Tuesday, April 19, 2011

"India Vs Bharat" - Development Vs Change

I have a policy on this blog. I see no reason to "duplicate content", as it were, if I spot a well written article arguing my position on a public issue already out in the public sphere, especially if it is easily found in mass media.

In this spirit, I present to you a five year old article that remains relevant and deserves a wider readership:

India Vs Bharat: Ashish Tripathi, The South Asian. February 2006.

Ashish Tripathi wrote about his experiences while volunteering in rural Uttar Pradesh, asking why the growing economic development in India is so different from the grim realities of Bharat.


In our country we spend lots of money on movies, friends and parties. Most of us own mobiles and bikes. We live in a country where there are big buildings and parks that add to the beauty of city, especially at night when there are a lot of bulbs glowing on different coloured lights. I name this country as INDIA.

The other part of the country is dark and gloomy. This part of the country resides in villages. they lack all kind of basic amenities of life ranging from electricity to food to education to health facilities to safe drinking water. This is a country where people are so poor that they are suffering from Hunger and malnutrition. It is this part where people die of hunger and farmers commit suicide to relieve themselves of the debt burden. I name this country as BHARAT.

Has the economic boom in India affected the lives of poor of Bharat in any manner? Has the Per capita income of Bharat improved? The Policies of Govt., for Bharat are made In India in Five Star hotels and in Airconditioned rooms.

Can all of us be proud of a country where the farmers are committing suicide and people are dying of hunger and starvation.

Let us make an effort to improve the condition of our brothers and sisters living in the other part of the country. Let us do whatever we can for the rural India or the Bharat.

Working in rural areas is not easy. It is like a kurukshetra. To come here and participate in societal transformation is a spiritual challenge. Each of us living in this country can make a commitment in our lifetime to bring about positive changes in those who are suffering in villages.

Let's come together and take a pledge to make our country a better place to live where all of us can say "yes this is my country and I am proud of it".

Full article: India Vs Bharat: Ashish Tripathi, The South Asian. February 2006.

Ashish Tripathi, a PGDRM second semester student in IIRM Jaipur wrote this note. He can be contacted at ashish_life24ATyahooDOTcoDOTin 


Mitasha said...

Hi, I am in the cloud 9...:)...seriously happy to see someone came and read something and bothered made a comment inside my blogpage rather just voting me in Bloggers with a comment at bloggers wall "I voted for you please vote for me"...haha i know this comes under a term called "bitching" but its a stinking fact too. And also thanks because I got chance to find a nice blog which represents someone's personal point of view about things around and not about cricket...:)

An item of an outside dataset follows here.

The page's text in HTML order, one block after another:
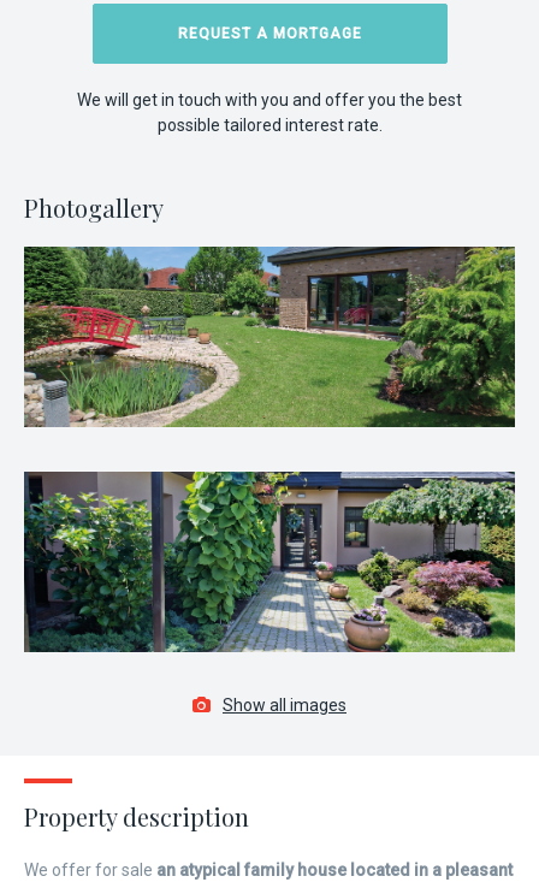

but i have a opinion about these write up, may be a bit different...i am really not very sure if rural India need our "help", what we do living there, educate them?? are we educated enough to educate them?? for a long time these rural sectors were self sustainable...possibly that best starting point is self help for us "urban people", to get read of our endless greed which is destroying us though we are sitting on the huge but sallow number of Growth rate, but even the economists like Amartya Sen questioned this growth rate as the indicator for development...I dont knowbut I wonder if we can ever be a developed country with this unequal distribution ( hey I am not socialist, but I believe in limits of capitalism) wealth!!!

Pundit Commentator said...

Hi Mitasha. Welcome!

I appreciate your take on the issue very much. I agree with you that certain sections of urban India are getting carried away with material prosperity and it would be instructive to sensitize them and their kids who are currently growing up in the lap of luxury. I believe the best way to sensitize them would be a volunteering stint with a good rural ngo. There's really no substitute for direct personal field experience.

Not everybody will discover a capacity to actually do helpful productive work in rural areas - it's not for everyone, as Ashish Tripathi points out. But it's very important to get that exposure and instill those values in the next generation as Rolls Royce opens its nth shop. After you've done a one year or one summer,even stint, it will change how you work and look at things for the rest of your life.

By the way, I am also happy that you chose to comment back directly on the blog. I feel that is the best place for fellow bloggers to interact and support each other's blogs. I'm glad you're enjoying the feel of this blog.

Thank you so much for also telling me your honest opinion on this article. I can't tell you how pleased I am that somebody took notice of this particular one.